■ WHAT YOU NEED TO DO
After locating the line with "For each line below, return its bounding" in the entries below, output it and each following line up to and including the line with "したい場合に便利です。 [5, 394, 52, 400]", exactly and without pictures.

+ + + + + + +

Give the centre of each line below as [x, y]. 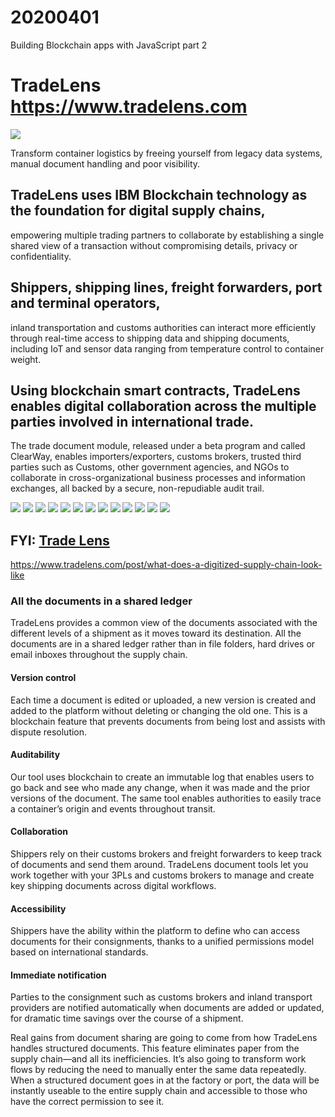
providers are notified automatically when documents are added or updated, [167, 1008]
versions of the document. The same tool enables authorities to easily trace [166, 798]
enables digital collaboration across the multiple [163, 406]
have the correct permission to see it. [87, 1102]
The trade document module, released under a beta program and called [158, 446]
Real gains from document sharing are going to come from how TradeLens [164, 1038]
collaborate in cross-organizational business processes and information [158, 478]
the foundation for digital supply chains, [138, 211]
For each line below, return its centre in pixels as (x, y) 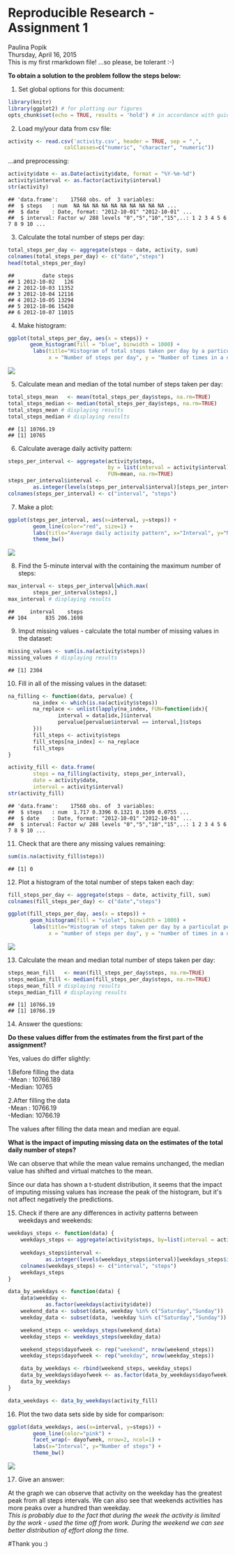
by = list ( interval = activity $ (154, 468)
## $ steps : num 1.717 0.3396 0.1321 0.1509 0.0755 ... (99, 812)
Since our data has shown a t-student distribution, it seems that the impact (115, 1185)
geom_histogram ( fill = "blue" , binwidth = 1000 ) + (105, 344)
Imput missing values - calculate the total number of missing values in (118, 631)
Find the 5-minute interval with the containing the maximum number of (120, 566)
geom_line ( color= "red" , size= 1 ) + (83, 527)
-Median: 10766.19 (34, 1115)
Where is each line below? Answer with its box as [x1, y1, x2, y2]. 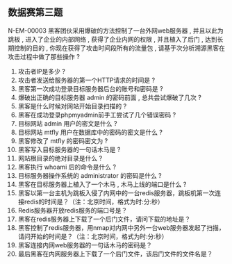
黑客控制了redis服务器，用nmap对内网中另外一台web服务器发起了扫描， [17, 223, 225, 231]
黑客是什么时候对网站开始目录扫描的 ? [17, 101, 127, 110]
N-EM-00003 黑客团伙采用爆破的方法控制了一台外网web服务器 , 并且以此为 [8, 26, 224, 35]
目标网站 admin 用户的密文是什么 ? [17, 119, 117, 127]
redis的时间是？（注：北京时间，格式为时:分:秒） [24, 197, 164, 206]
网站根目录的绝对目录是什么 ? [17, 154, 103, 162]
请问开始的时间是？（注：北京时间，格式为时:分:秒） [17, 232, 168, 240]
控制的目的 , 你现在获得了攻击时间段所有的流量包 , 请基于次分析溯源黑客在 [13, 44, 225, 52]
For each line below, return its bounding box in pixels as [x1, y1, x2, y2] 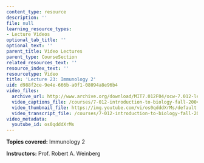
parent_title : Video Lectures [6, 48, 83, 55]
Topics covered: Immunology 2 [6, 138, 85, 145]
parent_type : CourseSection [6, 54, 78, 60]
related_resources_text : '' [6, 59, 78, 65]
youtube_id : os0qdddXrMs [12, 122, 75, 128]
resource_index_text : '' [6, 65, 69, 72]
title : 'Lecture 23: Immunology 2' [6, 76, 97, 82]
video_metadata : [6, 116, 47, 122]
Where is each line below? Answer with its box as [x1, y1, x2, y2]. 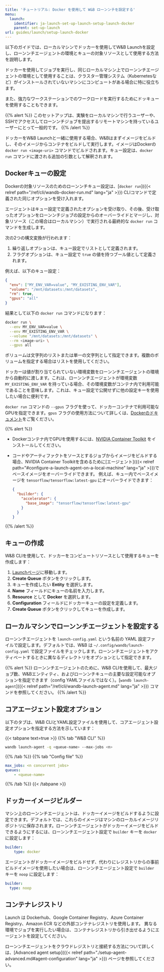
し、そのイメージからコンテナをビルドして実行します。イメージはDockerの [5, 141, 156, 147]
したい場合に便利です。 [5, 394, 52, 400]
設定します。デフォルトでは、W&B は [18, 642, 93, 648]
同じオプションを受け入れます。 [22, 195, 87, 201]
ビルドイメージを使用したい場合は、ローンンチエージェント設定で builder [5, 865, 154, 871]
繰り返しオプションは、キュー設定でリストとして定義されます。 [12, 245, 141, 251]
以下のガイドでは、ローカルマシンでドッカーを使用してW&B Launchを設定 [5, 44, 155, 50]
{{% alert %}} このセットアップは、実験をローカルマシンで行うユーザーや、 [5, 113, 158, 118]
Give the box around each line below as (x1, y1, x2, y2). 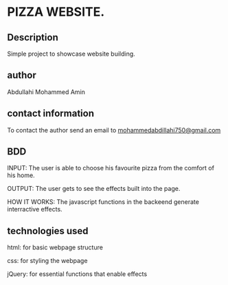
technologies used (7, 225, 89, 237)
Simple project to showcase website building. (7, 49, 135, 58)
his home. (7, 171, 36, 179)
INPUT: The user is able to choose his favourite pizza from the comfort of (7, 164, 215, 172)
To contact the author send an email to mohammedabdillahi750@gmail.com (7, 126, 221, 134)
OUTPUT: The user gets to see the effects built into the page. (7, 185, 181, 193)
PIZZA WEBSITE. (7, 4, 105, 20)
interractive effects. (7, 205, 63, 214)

+ + + + + + +

■ ANSWER BELOW
For each line below, return its bounding box in pixels as [x1, y1, x2, y2] 
parent_title : Video Lectures [6, 48, 83, 55]
Topics covered: Immunology 2 [6, 138, 85, 145]
parent_type : CourseSection [6, 54, 78, 60]
related_resources_text : '' [6, 59, 78, 65]
youtube_id : os0qdddXrMs [12, 122, 75, 128]
resource_index_text : '' [6, 65, 69, 72]
title : 'Lecture 23: Immunology 2' [6, 76, 97, 82]
video_metadata : [6, 116, 47, 122]
Where is each line below? Answer with its box as [x1, y1, x2, y2]. 
し、そのイメージからコンテナをビルドして実行します。イメージはDockerの [5, 141, 156, 147]
したい場合に便利です。 [5, 394, 52, 400]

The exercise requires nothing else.